Angelo smirked at me. “There’s a song about that, you know.”

“About riding the subway for four years?”

“No, about taking the A train. By Duke Ellington, a wonderful jazz pianist.” He shook his head when I stared at him blankly. “Oh, dear. I shall make you a mix. We’ve been neglecting your musical education.”

“You want to make me a mix?” I repeated, incredulous. “Don’t you think we’re a little, you know,
busy
right now? Also, when did you learn to make a mix?”

“Maggie, love, it’s the twenty-first century. Technology does not go backward, so it’s best to keep up. And there’s always time for a song or two. Now,” he said, brushing some invisible dirt off the arm of his suit. “Let’s discuss last night.”

“Fiasco,” I replied. “And cuckoo clocks. There, that’s my summary.”

“I am very sorry for the lack of correct information,” Angelo said with a sigh. “That was my fault. There was a small crack in the system but it’s been fixed now.”

I gave him the side-eye. “You didn’t dump anyone’s body into the Hudson River, did you?”

“Of course not, Maggie. Not in this suit.” He winked at me and I laughed for what felt like the first time in days. “See? Life is not as bad as you think it is.”

“You talked to my parents, didn’t you?”

Angelo nodded, running his thumb around the lip of his cup. “They are …
concerned
. But I reassured them that things are fine.”

“Really? Could you reassure me, too?”

“Why don’t
you
reassure
me
? Tell me about everything last night. Start from the very first cuckoo.”

So I took a deep breath and launched into my story of Dominic Arment and his bizarre collections and heavy cologne and annoying humming habit. “There’s an egg, though,” I said. “It’s one of the Fabergés.
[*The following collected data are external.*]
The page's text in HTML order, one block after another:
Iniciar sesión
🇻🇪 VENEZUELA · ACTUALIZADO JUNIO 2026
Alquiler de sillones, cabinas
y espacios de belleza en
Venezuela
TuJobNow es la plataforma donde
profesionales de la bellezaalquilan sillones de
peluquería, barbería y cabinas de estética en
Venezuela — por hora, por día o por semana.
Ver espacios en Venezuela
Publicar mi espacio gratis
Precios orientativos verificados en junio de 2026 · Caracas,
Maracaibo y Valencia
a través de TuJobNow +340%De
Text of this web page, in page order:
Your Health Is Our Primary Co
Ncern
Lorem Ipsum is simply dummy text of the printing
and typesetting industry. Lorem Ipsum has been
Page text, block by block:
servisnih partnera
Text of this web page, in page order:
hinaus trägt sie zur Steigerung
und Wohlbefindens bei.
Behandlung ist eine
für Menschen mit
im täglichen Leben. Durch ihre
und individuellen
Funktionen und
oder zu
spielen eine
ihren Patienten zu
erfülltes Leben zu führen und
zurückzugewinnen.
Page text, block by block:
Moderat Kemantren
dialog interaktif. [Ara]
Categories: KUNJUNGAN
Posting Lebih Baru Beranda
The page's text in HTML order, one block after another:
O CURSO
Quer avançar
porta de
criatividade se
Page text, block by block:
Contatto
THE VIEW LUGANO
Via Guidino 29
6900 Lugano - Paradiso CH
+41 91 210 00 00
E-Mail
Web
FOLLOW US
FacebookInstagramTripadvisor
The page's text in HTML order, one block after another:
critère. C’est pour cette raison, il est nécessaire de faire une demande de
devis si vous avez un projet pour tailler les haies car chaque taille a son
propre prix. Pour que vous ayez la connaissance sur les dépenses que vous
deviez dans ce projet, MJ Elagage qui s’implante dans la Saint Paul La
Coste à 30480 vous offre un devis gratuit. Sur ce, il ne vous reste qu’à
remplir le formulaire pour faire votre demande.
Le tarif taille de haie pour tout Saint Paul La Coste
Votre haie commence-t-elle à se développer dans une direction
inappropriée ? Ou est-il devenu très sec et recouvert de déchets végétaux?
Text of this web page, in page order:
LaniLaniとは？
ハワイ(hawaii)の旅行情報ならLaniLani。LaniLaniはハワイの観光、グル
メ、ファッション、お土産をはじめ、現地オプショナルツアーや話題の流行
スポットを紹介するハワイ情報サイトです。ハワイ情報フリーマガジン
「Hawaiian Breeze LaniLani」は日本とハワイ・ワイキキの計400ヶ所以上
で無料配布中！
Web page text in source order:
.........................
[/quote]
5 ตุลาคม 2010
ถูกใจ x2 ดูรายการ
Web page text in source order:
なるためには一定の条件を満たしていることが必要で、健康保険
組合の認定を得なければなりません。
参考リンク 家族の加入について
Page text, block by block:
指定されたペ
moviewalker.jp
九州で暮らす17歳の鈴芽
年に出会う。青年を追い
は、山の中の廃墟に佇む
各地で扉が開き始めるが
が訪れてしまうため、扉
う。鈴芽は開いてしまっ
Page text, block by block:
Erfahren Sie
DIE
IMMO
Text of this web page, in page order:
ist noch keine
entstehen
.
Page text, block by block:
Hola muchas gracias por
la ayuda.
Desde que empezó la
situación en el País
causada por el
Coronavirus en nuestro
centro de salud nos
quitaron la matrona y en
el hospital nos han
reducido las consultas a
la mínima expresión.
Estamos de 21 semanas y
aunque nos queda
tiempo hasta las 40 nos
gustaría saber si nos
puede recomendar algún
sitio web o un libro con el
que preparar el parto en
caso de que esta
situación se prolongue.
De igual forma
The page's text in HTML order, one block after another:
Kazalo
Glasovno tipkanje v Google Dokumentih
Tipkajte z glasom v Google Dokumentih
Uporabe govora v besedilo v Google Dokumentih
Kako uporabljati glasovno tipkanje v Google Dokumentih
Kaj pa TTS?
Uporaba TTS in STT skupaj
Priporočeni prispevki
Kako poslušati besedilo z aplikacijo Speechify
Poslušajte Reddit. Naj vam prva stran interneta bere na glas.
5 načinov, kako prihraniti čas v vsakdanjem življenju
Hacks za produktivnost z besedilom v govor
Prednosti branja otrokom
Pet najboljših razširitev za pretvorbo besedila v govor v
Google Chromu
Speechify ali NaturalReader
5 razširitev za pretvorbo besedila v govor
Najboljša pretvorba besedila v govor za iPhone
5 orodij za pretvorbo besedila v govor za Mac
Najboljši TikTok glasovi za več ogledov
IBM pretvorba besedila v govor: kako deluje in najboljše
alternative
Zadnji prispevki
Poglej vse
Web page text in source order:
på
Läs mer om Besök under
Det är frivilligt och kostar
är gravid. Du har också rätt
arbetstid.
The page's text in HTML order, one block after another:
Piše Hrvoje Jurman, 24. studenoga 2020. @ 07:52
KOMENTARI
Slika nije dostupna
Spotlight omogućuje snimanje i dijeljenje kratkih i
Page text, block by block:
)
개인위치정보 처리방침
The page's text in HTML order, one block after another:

I think it is, anyway. I don’t know, I just think it’s really important.”

“How so?”

“I don’t know. It sort of stood out to me. Like it had a secret.”

Angelo smiled knowingly. “What’s the first rule of being a spy?” he asked in a singsong sort of way.

“Listen,” I answered. “And I listened to that egg for two and a half hours. Well, so to speak. I mean, the egg wasn’t exactly talking to me, that would be delusional. But there’s something with it.”

“Do you think it’s a real Fabergé? There are some eggs that haven’t been accounted for. Eight, I believe.”

“I don’t know,” I admitted. “Maybe? Or maybe it’s a fake? I need to get back into that house and figure it out, Angelo. Like, soon. Today. Tonight.”

“We’ll find a time. But why don’t you tell me what happened afterward?”

I glanced out at the small courtyard, at how green the leaves on the trees were against the beige stone of the walls.
“This must be really pretty in the fall,” I murmured. “We should come back here. If we’re still
here,
I mean.”

Angelo sat next to me, always a port in the storm, always hearing what I wasn’t saying. “It is quite difficult to do this job when you love people,” he said softly. “Don’t you think?”

I nodded and swallowed against the lump forming in my throat. “How do you do it?” I asked him. “I mean, you do all this and you still love people, right? Like my parents and me?”

“Very, very much so.”

“Then how do you do it?”

Angelo thought a minute, looking out across the park. It was unlike him to not have an answer at hand. “I suppose,” he said after a minute, “that I do it
because
I love you. And your parents. And others. The world that we see, Maggie, sometimes it’s quite dark and depressing. We meet terrible people all the time.”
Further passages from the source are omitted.